Intrigued by what he saw, Thorp decided to volunteer himself, and in 1999, he traveled to the Shenandoah Valley to serve those in need as a WorkCamp contractor.

Gaining the opportunity to combine service, teaching and positive self-growth, Thorp enjoyed his first experience at WorkCamp and decided to return as an adult leader in 2000 and 2001.

Although Thorp could not take off the five days necessary to volunteer at WorkCamp in 2002 due to a new job assignment, it was important to him to remain involved, so he volunteered as a team building station leader for a day. After building up enough vacation hours, Thorp returned as an adult volunteer the following year.

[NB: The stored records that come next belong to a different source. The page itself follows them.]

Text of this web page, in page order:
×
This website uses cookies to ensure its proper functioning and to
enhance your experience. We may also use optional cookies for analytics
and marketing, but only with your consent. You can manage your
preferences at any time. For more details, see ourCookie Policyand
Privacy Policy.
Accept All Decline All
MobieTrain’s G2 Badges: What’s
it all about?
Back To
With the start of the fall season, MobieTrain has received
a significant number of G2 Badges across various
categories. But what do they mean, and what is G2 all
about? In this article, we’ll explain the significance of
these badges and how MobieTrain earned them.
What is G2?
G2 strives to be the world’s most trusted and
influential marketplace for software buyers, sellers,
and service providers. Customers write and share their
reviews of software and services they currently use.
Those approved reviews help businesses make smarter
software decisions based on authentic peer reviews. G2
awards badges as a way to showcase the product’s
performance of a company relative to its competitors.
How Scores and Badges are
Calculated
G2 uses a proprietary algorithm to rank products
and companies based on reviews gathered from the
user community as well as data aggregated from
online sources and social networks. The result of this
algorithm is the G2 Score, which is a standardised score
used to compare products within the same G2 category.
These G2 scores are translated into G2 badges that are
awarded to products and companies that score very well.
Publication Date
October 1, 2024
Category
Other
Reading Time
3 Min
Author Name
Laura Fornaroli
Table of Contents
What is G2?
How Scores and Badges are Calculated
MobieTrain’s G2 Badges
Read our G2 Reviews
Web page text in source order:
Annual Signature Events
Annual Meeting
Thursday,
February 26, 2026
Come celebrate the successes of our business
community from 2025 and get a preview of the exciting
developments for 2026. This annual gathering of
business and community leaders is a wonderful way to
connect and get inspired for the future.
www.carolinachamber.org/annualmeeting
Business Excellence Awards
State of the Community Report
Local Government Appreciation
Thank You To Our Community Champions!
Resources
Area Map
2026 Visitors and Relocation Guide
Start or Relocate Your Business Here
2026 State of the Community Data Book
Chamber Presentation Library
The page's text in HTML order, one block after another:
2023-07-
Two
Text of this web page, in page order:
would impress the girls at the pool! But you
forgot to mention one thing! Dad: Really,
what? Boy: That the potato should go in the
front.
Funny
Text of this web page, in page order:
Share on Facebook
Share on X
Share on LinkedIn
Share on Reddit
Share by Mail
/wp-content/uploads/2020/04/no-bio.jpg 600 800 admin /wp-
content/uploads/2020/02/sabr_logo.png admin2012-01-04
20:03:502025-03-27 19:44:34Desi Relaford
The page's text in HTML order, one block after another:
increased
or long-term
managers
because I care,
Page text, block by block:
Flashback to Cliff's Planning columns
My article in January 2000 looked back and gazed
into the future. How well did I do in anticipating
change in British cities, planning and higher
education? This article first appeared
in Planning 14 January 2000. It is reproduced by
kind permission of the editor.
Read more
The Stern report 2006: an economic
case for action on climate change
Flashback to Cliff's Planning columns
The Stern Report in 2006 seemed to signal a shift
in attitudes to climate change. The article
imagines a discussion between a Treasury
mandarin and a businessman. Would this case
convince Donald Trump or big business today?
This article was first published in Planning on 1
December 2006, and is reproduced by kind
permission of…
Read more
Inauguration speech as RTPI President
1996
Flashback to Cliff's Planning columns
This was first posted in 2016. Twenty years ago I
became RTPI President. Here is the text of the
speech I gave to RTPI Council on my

Throughout the last 10 years, Thorp has served as a troubleshooter at WorkCamp. Within this capacity, Thorp visits between eight and 10 work sites to provide assistance and expertise to work crews.

As a troubleshooter, Thorp has had some interesting experiences that have helped him develop his Catholic faith.

When asked to provide a crew with six specialized attachment devices for a kitchen sink, Thorp went to several home supply stores and could not find the items he needed. Unwilling to give up, he began visiting WorkCamp sites on his route and came across a kitchen sink with the exact attachments needed lying in a patch of tall grass.

"Experiencing the Lord's hand in this simple way was exciting and gave me the opportunity to witness a concrete demonstration of His love," said Thorp. "WorkCamp has really reminded me that the Lord is present in everything we do."

Although health factors have become a growing concern for him, Thorp hopes to continue serving as a WorkCamp volunteer to promote "a safe and rewarding experience" for the teens of the diocese.

"I have seen a positive change occur in the teens who participate in this program, and it is such a rewarding experience," said Thorp. "By supporting the program, we provide these teens with the unique opportunity to experience Jesus in new ways that can only emerge by being a part of an intentional Catholic community."

With 15 years of experience under his belt, Thorp can't wait for WorkCamp 2015, in Quicksburg, June 20-26.

"This camp is for the glory of God, and I am excited for another opportunity to share in His love this summer."